====== RECORDS FOR THIS EXERCISE ======

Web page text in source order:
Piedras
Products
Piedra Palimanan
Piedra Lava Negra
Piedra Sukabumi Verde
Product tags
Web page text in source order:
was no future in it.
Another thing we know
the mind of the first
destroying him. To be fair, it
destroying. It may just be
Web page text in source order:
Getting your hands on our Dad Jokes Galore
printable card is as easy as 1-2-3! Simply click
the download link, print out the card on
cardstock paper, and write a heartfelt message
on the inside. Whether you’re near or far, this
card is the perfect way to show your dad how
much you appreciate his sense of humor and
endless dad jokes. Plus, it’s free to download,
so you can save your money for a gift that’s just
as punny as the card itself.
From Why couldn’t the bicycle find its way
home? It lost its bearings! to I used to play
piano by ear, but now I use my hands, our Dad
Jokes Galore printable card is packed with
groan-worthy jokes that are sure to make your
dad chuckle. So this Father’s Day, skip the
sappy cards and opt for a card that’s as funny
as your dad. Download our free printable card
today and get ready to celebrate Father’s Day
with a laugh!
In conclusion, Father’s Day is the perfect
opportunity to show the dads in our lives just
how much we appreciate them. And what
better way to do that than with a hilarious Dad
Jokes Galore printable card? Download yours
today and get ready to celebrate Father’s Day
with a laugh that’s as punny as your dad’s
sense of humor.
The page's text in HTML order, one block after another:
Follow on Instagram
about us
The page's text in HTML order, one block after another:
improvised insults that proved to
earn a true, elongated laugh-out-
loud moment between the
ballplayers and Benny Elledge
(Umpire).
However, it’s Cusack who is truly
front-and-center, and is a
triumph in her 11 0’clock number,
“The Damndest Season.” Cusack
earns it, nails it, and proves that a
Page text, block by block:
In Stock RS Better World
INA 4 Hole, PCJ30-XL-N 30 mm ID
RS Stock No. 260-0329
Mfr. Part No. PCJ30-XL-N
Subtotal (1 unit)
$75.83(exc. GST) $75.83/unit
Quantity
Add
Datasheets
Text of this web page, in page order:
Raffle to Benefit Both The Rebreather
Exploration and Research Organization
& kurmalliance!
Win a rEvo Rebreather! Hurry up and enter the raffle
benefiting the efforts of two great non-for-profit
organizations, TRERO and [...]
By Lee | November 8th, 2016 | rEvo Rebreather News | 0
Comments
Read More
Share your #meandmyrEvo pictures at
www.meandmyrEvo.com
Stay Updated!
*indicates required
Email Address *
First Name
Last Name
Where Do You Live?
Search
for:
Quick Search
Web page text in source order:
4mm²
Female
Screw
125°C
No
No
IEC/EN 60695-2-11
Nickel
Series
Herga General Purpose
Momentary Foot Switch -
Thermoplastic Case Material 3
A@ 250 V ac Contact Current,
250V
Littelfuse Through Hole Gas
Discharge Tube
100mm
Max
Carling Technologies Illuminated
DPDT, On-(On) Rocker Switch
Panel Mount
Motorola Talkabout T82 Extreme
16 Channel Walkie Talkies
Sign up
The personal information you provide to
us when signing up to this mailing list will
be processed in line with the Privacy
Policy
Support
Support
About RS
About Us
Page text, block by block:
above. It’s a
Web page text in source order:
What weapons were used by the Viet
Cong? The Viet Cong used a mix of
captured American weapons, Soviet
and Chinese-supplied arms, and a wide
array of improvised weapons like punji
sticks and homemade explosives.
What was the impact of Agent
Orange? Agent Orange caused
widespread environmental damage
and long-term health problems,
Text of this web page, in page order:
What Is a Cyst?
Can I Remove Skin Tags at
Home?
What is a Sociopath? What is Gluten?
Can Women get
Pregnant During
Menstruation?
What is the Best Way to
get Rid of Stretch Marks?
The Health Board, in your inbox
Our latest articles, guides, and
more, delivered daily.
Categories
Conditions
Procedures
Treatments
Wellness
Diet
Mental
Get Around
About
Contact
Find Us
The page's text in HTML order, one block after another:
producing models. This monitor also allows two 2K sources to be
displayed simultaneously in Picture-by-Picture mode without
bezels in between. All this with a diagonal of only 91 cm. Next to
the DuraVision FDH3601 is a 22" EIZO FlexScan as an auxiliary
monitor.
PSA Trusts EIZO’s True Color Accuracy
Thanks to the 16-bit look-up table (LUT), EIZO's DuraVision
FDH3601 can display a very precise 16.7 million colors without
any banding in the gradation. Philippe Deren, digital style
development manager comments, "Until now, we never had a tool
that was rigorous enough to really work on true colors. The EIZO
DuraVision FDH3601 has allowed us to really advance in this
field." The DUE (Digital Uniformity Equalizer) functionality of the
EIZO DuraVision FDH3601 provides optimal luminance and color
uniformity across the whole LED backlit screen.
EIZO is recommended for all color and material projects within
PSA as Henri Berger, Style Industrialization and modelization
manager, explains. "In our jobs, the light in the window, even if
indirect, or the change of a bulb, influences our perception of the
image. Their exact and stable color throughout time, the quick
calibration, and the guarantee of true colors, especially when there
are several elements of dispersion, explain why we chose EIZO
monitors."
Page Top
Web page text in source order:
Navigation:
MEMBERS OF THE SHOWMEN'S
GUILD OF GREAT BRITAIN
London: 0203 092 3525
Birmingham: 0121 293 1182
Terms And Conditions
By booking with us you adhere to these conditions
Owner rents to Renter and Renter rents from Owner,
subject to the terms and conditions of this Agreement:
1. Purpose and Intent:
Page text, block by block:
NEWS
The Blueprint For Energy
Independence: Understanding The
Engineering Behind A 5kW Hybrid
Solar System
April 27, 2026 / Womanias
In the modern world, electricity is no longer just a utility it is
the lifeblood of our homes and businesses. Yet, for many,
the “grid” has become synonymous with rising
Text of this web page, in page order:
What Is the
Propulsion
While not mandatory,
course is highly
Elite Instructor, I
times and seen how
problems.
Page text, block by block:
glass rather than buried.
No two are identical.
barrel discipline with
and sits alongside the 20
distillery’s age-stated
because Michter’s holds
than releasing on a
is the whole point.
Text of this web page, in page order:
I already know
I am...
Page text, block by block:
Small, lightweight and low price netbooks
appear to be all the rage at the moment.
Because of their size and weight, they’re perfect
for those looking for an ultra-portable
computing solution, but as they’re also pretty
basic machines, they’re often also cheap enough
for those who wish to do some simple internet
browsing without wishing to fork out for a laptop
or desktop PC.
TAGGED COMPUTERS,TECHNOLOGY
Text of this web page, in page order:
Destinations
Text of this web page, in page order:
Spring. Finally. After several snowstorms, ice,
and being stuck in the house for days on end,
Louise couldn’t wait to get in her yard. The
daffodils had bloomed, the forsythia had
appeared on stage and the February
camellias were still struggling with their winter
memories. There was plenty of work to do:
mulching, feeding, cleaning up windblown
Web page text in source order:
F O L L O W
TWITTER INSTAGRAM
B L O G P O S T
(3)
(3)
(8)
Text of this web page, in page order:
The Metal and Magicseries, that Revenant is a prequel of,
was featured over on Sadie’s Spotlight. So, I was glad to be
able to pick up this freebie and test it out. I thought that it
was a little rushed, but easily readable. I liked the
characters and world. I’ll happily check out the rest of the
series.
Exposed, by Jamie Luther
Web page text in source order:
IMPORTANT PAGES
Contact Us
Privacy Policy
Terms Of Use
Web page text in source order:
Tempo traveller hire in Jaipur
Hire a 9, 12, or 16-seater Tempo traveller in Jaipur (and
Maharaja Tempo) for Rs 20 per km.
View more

======

▶ [TASK GOAL]
In the listing above, locate the line containing "Panel Mount" and the line containing "functionality of the", then transcribe both and every line between them verbatim.

▶ [TASK ANSWER]
Panel Mount
Motorola Talkabout T82 Extreme
16 Channel Walkie Talkies
Sign up
The personal information you provide to
us when signing up to this mailing list will
be processed in line with the Privacy
Policy
Support
Support
About RS
About Us
Page text, block by block:
above. It’s a
Web page text in source order:
What weapons were used by the Viet
Cong? The Viet Cong used a mix of
captured American weapons, Soviet
and Chinese-supplied arms, and a wide
array of improvised weapons like punji
sticks and homemade explosives.
What was the impact of Agent
Orange? Agent Orange caused
widespread environmental damage
and long-term health problems,
Text of this web page, in page order:
What Is a Cyst?
Can I Remove Skin Tags at
Home?
What is a Sociopath? What is Gluten?
Can Women get
Pregnant During
Menstruation?
What is the Best Way to
get Rid of Stretch Marks?
The Health Board, in your inbox
Our latest articles, guides, and
more, delivered daily.
Categories
Conditions
Procedures
Treatments
Wellness
Diet
Mental
Get Around
About
Contact
Find Us
The page's text in HTML order, one block after another:
producing models. This monitor also allows two 2K sources to be
displayed simultaneously in Picture-by-Picture mode without
bezels in between. All this with a diagonal of only 91 cm. Next to
the DuraVision FDH3601 is a 22" EIZO FlexScan as an auxiliary
monitor.
PSA Trusts EIZO’s True Color Accuracy
Thanks to the 16-bit look-up table (LUT), EIZO's DuraVision
FDH3601 can display a very precise 16.7 million colors without
any banding in the gradation. Philippe Deren, digital style
development manager comments, "Until now, we never had a tool
that was rigorous enough to really work on true colors. The EIZO
DuraVision FDH3601 has allowed us to really advance in this
field." The DUE (Digital Uniformity Equalizer) functionality of the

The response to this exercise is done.